April 1 (Reuters) - Foreign investors turned net sellers of Japanese equities in the week ended March 26, as concerns about fresh lockdowns in Europe due to rising coronavirus cases stoked fears of a slowdown in economic recovery.
Overseas investors sold a net 388.62 billion yen ($3.51 billion) worth of stocks last week, the biggest since the week ended Feb. 26, data from Japanese exchanges showed.
They sold a net 372.98 billion yen in cash equities markets and 15.64 billion yen worth of derivatives.
Fresh lockdowns in Germany and France rattled investors confidence about a faster global recovery, prompting some to book profits in Japanese shares last week, which were trading near a 30-year high.
The Nikkei share average dropped 2.1% last week and the Topix index slipped 1.4%.

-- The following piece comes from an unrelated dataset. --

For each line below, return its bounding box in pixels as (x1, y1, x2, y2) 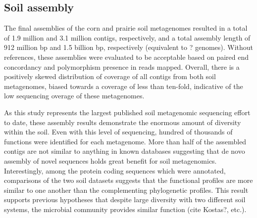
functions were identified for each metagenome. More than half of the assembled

Japanese indexes are mixed this week with the Nikkei index up about 0.7%, while the Topix index has shed 1.3%, dragged down by financial stocks.
A growing uncertainty about the fallout from the margin calls that brought down New York-based hedge fund Archegos Capital has pulled down financial shares, in particular.
Meanwhile, Japanese investors sold overseas equities worth 368 billion yen last week, the biggest in four weeks, finance ministry data showed.